Stored items from a collection
------------------------------------
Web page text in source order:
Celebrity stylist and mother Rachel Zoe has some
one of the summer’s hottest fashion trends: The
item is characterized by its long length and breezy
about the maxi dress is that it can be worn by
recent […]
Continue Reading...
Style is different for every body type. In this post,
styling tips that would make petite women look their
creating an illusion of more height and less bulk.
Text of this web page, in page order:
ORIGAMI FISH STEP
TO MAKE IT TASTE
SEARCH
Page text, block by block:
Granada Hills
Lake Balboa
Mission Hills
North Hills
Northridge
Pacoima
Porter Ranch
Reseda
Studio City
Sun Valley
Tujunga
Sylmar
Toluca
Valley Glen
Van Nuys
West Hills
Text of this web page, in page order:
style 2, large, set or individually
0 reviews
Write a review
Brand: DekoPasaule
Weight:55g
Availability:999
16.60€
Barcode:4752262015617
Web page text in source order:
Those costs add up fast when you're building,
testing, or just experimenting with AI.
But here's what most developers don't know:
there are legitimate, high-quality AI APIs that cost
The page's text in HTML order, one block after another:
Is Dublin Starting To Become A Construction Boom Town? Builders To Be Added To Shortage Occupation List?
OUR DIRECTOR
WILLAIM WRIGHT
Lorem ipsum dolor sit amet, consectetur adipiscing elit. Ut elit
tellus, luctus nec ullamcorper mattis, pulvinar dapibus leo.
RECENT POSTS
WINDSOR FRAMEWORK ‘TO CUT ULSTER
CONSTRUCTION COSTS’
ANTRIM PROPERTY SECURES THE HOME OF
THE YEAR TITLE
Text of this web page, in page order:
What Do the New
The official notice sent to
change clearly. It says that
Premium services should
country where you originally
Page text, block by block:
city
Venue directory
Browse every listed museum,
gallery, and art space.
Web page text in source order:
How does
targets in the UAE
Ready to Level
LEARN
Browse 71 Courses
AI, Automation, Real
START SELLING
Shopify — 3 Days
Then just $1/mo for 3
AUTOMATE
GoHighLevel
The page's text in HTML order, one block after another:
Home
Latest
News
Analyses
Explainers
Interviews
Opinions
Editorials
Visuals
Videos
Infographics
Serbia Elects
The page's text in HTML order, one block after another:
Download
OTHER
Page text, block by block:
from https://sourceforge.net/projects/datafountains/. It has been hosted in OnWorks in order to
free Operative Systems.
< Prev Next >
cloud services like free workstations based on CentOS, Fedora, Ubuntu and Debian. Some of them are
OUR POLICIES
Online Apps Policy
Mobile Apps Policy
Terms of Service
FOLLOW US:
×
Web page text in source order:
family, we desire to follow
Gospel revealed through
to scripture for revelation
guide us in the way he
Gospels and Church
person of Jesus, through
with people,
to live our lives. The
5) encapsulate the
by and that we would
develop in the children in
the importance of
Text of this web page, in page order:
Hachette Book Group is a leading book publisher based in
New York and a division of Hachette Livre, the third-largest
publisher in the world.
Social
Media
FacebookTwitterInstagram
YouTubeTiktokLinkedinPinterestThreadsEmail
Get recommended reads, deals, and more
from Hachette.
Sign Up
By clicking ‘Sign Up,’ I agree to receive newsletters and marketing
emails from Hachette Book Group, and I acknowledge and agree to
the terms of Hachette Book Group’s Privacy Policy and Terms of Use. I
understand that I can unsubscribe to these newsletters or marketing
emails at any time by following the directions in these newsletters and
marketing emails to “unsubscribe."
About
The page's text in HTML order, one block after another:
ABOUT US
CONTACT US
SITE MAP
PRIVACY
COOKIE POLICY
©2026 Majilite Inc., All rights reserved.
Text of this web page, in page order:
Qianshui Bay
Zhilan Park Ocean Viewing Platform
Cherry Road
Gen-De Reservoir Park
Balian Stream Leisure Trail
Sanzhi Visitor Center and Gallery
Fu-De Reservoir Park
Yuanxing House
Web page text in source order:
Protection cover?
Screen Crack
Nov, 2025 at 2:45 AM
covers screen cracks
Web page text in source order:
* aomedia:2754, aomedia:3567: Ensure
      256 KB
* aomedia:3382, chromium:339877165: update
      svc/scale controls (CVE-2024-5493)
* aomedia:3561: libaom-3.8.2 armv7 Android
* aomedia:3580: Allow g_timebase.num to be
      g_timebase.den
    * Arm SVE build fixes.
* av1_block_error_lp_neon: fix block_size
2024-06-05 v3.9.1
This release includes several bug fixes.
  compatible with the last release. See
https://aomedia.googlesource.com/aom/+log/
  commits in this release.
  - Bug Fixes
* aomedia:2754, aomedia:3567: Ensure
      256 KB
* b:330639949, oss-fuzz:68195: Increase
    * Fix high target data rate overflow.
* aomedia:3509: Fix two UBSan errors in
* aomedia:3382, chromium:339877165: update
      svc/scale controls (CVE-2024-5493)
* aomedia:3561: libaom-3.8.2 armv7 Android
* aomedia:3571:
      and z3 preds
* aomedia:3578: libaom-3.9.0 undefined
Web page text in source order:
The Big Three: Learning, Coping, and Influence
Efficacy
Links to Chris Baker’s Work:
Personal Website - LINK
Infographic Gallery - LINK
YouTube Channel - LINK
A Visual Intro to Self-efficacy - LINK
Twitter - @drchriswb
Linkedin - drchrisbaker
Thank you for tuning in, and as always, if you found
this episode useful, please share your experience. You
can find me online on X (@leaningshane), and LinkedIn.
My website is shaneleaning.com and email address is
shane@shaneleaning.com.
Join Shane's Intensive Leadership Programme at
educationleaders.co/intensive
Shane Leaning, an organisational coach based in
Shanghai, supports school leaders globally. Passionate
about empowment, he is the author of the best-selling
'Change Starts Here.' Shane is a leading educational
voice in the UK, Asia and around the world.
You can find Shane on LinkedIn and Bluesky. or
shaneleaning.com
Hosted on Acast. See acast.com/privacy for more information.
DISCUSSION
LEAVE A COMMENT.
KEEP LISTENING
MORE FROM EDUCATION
------------------------------------
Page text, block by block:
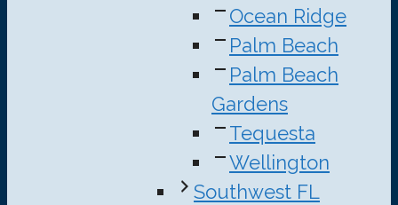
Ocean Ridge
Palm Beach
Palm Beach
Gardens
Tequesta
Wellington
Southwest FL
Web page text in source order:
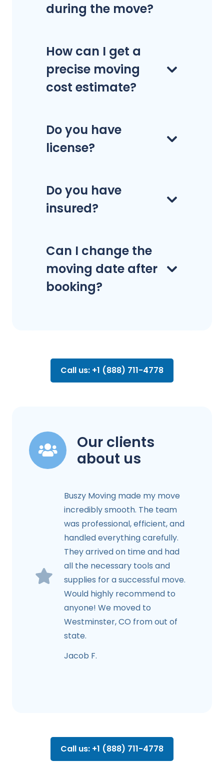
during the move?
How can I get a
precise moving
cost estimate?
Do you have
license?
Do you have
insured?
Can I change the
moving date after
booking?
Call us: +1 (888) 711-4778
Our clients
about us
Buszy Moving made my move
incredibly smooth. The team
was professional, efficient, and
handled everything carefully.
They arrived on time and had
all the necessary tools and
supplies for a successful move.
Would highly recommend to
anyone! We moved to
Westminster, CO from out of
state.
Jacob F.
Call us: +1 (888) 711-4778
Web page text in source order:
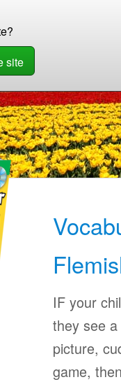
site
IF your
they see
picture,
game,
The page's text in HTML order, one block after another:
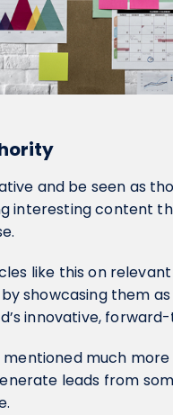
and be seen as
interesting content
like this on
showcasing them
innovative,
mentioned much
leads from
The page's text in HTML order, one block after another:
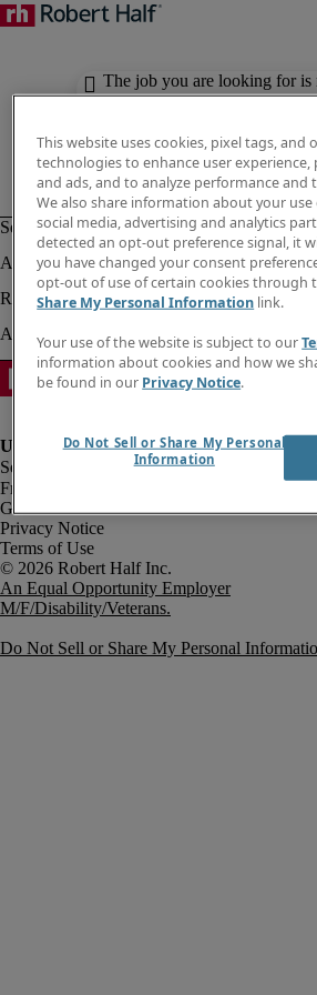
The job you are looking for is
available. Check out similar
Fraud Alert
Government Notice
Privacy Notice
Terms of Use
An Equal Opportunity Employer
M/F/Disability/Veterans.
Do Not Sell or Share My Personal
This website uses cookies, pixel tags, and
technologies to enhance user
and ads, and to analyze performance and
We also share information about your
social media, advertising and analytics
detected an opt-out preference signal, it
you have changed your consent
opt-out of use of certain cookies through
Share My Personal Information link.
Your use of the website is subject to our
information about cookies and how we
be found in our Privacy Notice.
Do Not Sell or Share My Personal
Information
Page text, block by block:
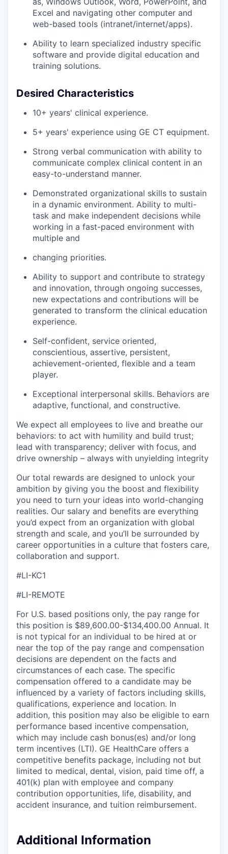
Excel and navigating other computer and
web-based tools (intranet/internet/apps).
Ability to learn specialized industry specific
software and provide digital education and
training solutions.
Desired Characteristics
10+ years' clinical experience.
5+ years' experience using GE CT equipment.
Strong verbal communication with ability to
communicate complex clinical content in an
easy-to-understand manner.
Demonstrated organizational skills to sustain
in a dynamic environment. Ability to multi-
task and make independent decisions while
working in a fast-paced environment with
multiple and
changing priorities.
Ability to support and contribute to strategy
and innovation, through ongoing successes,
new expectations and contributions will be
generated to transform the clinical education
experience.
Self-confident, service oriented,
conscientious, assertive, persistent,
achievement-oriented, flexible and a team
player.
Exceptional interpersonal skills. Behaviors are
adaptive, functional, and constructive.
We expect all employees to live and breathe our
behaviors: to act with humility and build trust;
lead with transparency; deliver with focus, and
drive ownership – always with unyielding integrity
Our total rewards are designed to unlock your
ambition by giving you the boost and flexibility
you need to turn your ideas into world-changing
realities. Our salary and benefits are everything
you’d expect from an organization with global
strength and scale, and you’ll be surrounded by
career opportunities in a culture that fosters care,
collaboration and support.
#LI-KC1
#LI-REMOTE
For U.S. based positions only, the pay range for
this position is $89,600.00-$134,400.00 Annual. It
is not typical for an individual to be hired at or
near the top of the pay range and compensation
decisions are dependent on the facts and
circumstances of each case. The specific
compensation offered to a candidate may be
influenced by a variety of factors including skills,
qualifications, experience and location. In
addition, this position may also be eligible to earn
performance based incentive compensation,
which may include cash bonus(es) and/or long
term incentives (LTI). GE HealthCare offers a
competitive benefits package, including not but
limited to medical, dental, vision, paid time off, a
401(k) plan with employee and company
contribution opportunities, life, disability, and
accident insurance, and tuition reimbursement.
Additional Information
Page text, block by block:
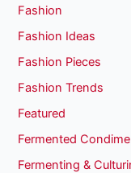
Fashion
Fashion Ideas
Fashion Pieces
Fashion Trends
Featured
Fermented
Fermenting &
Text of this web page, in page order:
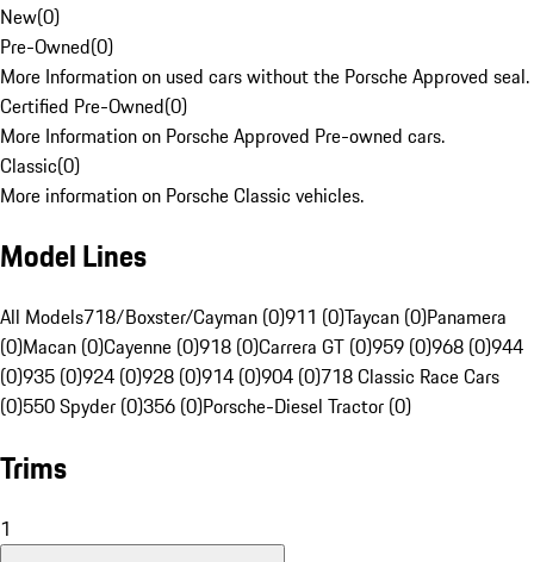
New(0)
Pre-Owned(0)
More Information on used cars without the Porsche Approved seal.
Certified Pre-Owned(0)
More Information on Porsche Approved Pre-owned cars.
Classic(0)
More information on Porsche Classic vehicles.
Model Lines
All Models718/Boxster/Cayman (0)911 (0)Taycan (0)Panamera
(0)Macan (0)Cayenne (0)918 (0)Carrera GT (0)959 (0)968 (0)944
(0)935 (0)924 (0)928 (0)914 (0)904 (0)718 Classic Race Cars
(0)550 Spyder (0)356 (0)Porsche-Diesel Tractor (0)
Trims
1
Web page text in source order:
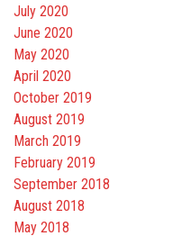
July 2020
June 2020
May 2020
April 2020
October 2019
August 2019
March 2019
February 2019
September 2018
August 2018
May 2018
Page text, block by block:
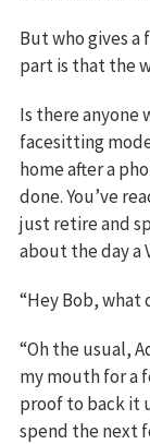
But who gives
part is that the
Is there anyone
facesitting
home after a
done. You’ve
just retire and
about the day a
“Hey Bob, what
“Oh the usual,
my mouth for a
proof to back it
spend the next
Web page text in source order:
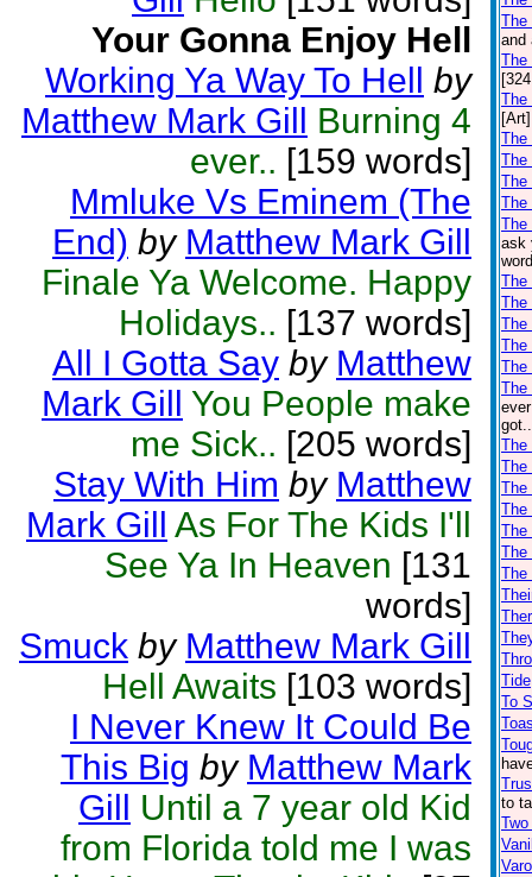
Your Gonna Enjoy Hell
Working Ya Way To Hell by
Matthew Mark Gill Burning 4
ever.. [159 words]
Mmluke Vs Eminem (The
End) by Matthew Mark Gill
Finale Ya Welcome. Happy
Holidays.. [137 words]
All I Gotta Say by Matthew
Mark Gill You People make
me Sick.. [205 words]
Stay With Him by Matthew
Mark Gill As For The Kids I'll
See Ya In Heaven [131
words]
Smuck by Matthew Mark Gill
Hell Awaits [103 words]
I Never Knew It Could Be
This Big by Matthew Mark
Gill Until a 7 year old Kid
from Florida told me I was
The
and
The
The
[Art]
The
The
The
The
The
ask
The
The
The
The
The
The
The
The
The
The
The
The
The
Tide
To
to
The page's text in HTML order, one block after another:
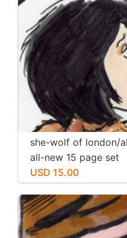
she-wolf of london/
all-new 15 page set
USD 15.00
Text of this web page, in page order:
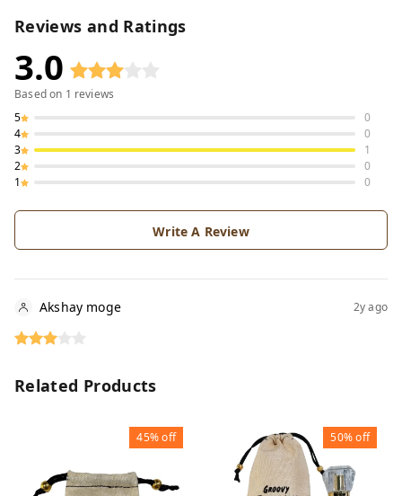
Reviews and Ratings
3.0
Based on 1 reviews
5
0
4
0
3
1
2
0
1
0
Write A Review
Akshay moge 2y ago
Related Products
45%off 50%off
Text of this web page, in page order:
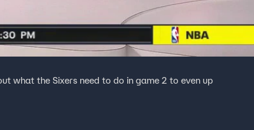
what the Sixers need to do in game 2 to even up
------------------------------------
All lines above from the one containing "Ability to support and contribute to strategy" to the one containing "you’d expect from an organization with global" must be repeated exactly, both lines included, and no others.

Expected answer:
Ability to support and contribute to strategy
and innovation, through ongoing successes,
new expectations and contributions will be
generated to transform the clinical education
experience.
Self-confident, service oriented,
conscientious, assertive, persistent,
achievement-oriented, flexible and a team
player.
Exceptional interpersonal skills. Behaviors are
adaptive, functional, and constructive.
We expect all employees to live and breathe our
behaviors: to act with humility and build trust;
lead with transparency; deliver with focus, and
drive ownership – always with unyielding integrity
Our total rewards are designed to unlock your
ambition by giving you the boost and flexibility
you need to turn your ideas into world-changing
realities. Our salary and benefits are everything
you’d expect from an organization with global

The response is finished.